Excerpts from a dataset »
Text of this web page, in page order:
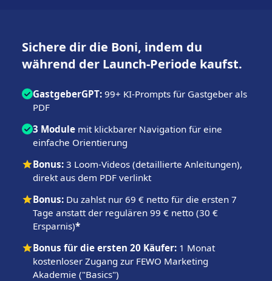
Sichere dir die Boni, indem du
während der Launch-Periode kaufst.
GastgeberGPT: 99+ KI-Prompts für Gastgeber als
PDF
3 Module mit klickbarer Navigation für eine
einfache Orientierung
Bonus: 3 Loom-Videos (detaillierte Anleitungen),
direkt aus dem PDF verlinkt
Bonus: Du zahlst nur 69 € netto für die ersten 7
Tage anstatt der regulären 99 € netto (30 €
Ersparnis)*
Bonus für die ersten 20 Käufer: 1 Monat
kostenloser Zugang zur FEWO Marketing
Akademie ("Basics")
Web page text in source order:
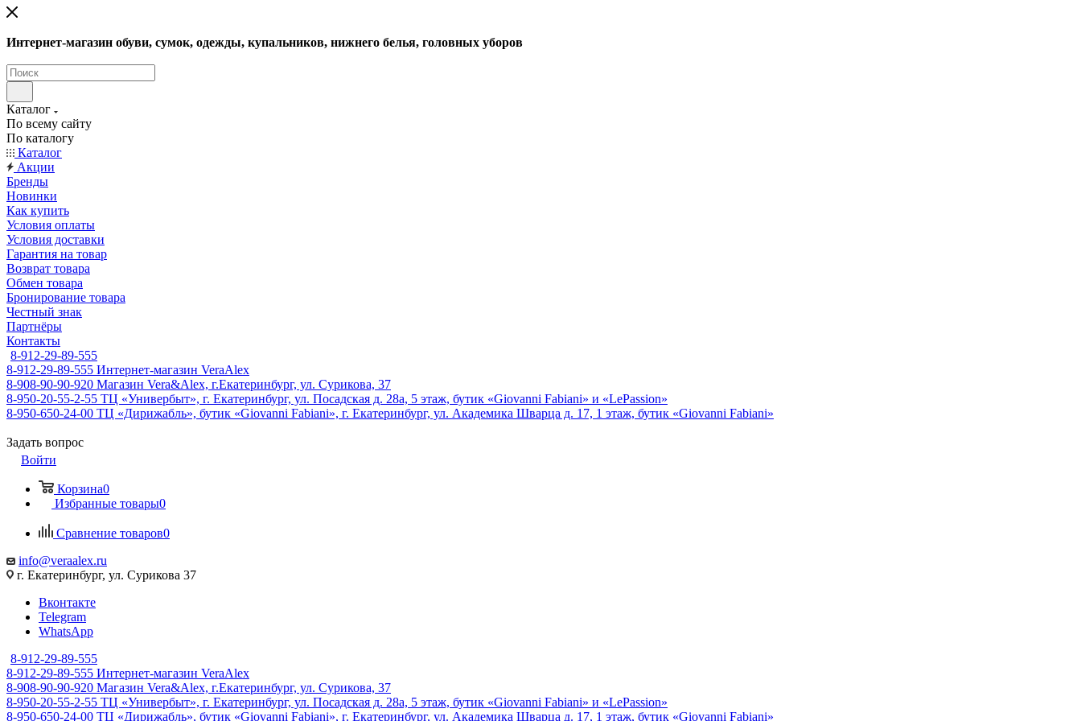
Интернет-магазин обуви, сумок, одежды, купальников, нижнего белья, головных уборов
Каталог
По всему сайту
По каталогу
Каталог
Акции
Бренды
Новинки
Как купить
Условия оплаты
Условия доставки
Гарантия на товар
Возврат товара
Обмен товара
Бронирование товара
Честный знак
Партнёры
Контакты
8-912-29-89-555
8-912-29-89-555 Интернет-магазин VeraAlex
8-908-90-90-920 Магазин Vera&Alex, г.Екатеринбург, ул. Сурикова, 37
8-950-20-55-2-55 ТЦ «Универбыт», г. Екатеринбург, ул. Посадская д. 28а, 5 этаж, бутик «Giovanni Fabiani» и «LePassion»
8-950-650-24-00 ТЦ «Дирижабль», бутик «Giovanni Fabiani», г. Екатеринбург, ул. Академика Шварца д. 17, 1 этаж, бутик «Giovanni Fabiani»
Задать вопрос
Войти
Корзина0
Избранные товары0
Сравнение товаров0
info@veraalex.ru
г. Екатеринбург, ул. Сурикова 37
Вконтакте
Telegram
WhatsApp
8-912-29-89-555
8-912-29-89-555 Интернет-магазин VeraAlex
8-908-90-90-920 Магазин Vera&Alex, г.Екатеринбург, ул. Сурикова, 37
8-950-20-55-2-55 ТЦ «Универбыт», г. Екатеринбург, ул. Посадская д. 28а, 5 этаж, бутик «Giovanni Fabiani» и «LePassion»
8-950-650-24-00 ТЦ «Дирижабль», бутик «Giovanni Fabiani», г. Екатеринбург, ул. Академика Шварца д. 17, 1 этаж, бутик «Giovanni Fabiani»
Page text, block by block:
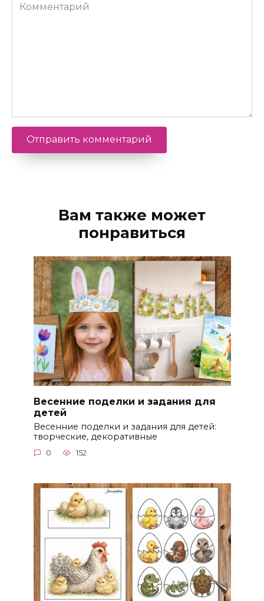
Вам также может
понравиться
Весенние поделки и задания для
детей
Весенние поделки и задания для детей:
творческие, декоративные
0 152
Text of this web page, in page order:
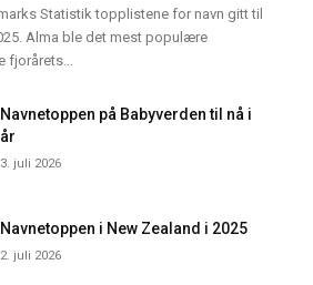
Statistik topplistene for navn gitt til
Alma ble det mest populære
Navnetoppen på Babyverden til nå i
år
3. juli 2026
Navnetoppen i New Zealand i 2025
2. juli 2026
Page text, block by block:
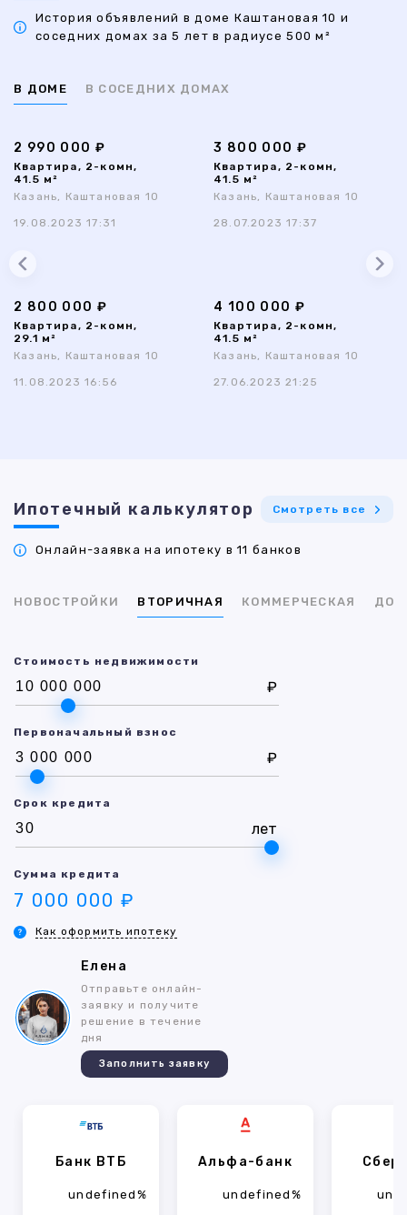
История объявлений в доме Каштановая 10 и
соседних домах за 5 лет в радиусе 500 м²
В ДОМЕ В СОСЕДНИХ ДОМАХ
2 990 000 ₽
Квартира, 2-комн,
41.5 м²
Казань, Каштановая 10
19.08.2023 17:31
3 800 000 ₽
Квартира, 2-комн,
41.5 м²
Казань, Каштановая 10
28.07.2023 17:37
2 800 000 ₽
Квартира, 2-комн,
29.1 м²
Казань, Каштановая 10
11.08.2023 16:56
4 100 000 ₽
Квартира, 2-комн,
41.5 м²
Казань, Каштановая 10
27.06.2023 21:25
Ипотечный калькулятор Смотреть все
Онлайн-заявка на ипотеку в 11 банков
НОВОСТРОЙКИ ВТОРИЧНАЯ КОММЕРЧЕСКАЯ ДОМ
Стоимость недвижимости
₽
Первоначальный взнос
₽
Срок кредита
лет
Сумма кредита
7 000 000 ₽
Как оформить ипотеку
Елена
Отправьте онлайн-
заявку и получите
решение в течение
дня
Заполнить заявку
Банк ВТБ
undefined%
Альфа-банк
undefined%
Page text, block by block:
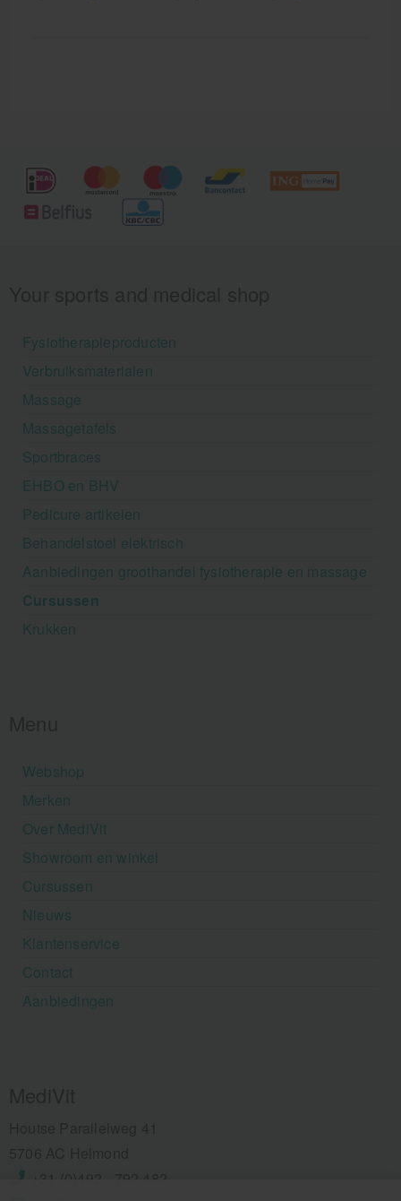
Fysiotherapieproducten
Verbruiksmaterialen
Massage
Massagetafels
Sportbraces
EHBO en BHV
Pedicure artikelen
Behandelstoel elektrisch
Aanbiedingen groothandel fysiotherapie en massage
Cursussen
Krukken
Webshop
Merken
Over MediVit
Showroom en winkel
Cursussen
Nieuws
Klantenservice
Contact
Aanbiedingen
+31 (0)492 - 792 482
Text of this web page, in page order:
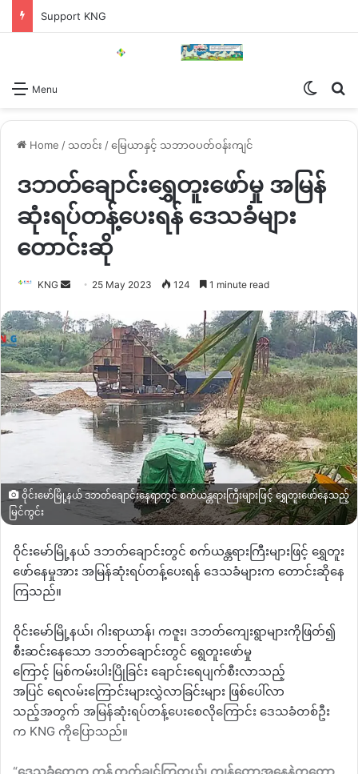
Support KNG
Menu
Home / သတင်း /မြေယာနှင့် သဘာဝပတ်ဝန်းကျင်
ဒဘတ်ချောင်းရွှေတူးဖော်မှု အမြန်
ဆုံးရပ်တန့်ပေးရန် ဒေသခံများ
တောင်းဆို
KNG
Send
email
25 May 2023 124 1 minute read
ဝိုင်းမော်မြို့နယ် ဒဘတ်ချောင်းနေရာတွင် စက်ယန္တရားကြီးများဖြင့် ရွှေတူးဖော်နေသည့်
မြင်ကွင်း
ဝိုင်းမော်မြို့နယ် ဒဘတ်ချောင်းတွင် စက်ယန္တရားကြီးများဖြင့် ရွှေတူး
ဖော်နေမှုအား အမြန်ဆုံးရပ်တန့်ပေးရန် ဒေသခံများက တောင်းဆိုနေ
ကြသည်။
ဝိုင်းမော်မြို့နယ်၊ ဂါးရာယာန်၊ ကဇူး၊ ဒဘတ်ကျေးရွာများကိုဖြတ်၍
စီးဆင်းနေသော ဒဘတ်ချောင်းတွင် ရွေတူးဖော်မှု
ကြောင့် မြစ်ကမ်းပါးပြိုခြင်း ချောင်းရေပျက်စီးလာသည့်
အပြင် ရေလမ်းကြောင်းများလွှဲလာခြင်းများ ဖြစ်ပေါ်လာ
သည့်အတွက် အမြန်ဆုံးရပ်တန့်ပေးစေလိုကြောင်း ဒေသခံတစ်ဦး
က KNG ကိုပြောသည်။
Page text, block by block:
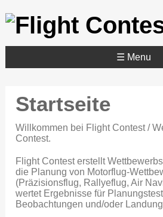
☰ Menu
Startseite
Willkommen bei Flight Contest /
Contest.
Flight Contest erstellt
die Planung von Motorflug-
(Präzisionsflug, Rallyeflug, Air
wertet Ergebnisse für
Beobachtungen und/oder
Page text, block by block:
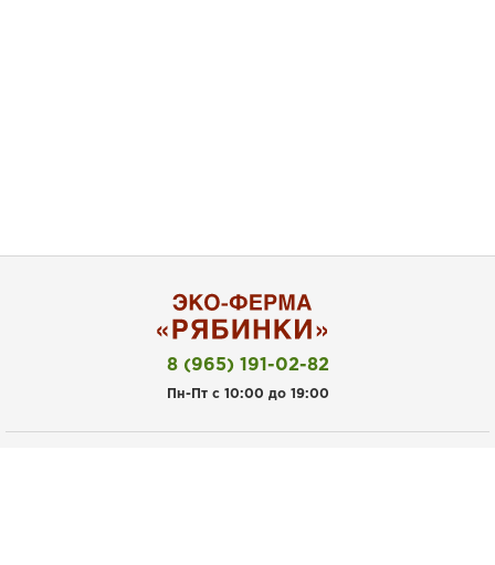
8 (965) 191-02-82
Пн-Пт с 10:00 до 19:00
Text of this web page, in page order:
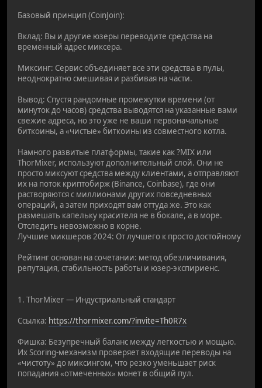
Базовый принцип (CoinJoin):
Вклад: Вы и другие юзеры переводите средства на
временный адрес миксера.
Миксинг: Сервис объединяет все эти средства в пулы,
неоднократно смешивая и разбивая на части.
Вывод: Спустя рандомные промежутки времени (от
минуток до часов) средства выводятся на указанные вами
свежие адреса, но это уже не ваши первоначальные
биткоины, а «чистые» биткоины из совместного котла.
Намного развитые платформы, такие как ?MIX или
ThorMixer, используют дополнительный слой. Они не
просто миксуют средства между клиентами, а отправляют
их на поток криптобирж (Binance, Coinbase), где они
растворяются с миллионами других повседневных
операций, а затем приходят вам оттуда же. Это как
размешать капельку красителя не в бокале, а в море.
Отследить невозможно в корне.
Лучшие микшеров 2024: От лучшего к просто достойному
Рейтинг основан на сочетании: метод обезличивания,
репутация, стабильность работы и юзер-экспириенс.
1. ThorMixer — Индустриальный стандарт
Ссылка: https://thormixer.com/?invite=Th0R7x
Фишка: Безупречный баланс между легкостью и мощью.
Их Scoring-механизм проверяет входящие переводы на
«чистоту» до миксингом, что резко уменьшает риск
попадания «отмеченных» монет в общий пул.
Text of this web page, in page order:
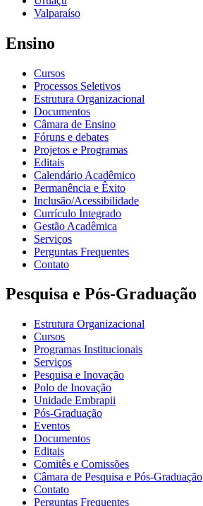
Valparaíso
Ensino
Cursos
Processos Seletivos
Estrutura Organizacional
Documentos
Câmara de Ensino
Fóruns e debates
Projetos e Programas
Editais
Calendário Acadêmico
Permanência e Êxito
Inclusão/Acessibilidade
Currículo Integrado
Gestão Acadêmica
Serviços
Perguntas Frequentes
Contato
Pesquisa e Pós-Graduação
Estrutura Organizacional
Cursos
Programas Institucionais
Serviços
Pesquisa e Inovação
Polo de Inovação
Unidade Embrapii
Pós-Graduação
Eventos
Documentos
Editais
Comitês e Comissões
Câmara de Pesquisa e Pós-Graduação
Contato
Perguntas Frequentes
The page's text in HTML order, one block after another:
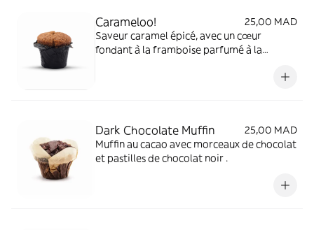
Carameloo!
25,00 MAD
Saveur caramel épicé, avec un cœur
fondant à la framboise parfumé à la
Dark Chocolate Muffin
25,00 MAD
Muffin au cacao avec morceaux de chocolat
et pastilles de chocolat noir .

WORK ORDER » Pull out all lines in the data above that include "средства".

TASK SOLUTION »
Вклад: Вы и другие юзеры переводите средства на
Миксинг: Сервис объединяет все эти средства в пулы,
минуток до часов) средства выводятся на указанные вами
просто миксуют средства между клиентами, а отправляют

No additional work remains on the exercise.